A core concept of family-centered care is to share information with families in a way that is affirming and useful. The above example represents an all-too-common reality of how jargon-infused medical information is presented to parents on NICU rounds and yet, despite hearing the discussion, they may not comprehend what was said. Routine inclusion of medical jargon in conversations with parents, whether on rounds, when obtaining consent for a procedure, or explaining study results, risks providing incomplete or inaccurate information. Instead of family-centered care, the use of jargon can lead to parental frustration may promote family-flustered care. If we strive to have parents effectively participate in their baby’s care and decision-making, why do we habitually use language that may generate misconceptions or ambiguity, especially when the subject of these crucial conversations is someone’s son or daughter who requires care in the NICU?

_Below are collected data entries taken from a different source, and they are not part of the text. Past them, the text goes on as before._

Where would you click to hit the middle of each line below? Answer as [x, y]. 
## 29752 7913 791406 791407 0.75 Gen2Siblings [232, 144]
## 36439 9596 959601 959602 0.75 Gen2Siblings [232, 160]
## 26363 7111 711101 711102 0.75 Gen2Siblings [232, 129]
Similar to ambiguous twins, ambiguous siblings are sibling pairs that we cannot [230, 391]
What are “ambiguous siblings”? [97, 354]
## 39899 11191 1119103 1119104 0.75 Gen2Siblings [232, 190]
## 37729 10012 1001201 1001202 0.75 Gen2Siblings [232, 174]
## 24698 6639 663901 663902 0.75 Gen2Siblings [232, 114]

Parental uncertainty may not be apparent without paying close attention to a parent’s reactions during these discussions in the NICU, which is challenging if too much time is spent staring at computer screens. Since some puzzled parents may not provide facial expression clues that reveal their questions or worries, being proactive and respectful and inquiring about their understanding of medical terms, concepts, or care plans is essential. This was the case when I asked during a presentation on rounds whether a mother understood what the terms “apnea and bradycardia” meant. “No,” she shrugged. Her daughter had been in the hospital for 102 days due to a severe lymphatic disorder, yet the mother was unaware of these common terms that were reported daily on rounds. While I was glad to finally explain the meaning of apnea and bradycardia to the mother, I was also dismayed that over three months had passed before this jargon was decoded for her. What other medical jargon had been used without explanation and how was this impacting the mother’s understanding of her daughter’s complex life-threatening condition? When talking with families in the NICU, avoiding jargon or explaining it right away may help prevent communication breakdown.

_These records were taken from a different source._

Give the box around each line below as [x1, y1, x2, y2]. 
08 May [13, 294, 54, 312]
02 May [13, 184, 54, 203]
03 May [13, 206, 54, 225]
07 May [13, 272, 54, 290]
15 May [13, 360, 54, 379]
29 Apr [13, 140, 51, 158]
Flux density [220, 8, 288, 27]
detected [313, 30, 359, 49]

As neonatologists, we have an opportunity to model jargon-free or jargon-lite communication styles to facilitate clarity in discussions with families in the NICU. This requires intentional approaches to avoid medical jargon (e.g., submental erythema), to encourage trainees to use universally understood terminology (e.g., redness under the chin), and the patience to explain jargon in ways that promote clarity. We also need to avoid jargon-trade, which qualifies one confusing term (e.g., the abbreviation ABDs) with additional obscure language (e.g., apnea, bradycardia, and desaturations). Refraining from the use of obscure, unnecessary terminology may help bypass the need to put a parent on the spot in front of a team of medical personnel. We should recognize that the “Do you have any questions?” spotlight phrase typically offered after a 10-min computer screen-focused discourse saturated in medical jargon, may be awkward and daunting for a parent. Therefore, a polite parental “No,” should not always be interpreted as “Well, they heard me, so now they know.”

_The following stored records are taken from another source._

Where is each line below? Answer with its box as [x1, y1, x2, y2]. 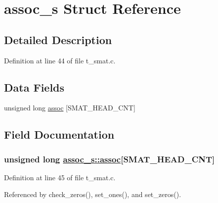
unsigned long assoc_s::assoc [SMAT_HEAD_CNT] [4, 152, 215, 165]
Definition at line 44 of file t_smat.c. [4, 55, 116, 65]
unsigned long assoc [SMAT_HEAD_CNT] [4, 102, 135, 113]
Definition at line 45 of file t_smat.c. [4, 172, 116, 182]
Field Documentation [4, 127, 115, 142]
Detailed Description [4, 32, 112, 47]
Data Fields [4, 79, 65, 95]
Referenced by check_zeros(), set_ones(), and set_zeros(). [4, 189, 181, 199]
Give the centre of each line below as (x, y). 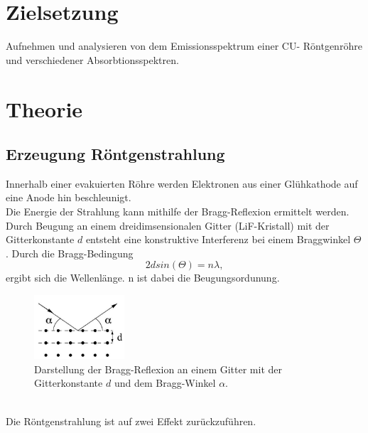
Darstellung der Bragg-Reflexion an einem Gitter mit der (158, 369)
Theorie (44, 108)
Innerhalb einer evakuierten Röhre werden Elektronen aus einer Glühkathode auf (182, 183)
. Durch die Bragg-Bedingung (70, 253)
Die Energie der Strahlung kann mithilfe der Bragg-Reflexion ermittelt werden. (178, 212)
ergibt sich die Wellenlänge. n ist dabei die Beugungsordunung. (143, 278)
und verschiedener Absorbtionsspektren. (92, 59)
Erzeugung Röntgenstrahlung (115, 154)

To respectfully include families in rounds, we must strive for better ways to share information with parents that will allow them to actively participate and collaborate in their baby’s care. Avoiding medical jargon is an attainable step toward being more inclusive in the NICU. Periodic self- or peer-audits can promote increased awareness of jargon use and allow providers to revamp their vocabulary to help parents better understand medical terms and concepts.1 If jargon is used, clear explanations should follow and check backs should be used to assess parental understanding.2 Without taking time to explain our medical terminology, we promote a false sense of successful family-centered rounds in the NICU. As Shakespeare’s King Lear proclaimed, “Nothing will come of nothing,” (King Lear, Act 1, Scene 1). If we try to refrain from using jargon in the NICU, we can achieve more effective communication with parents, which is at the core of family-centered care.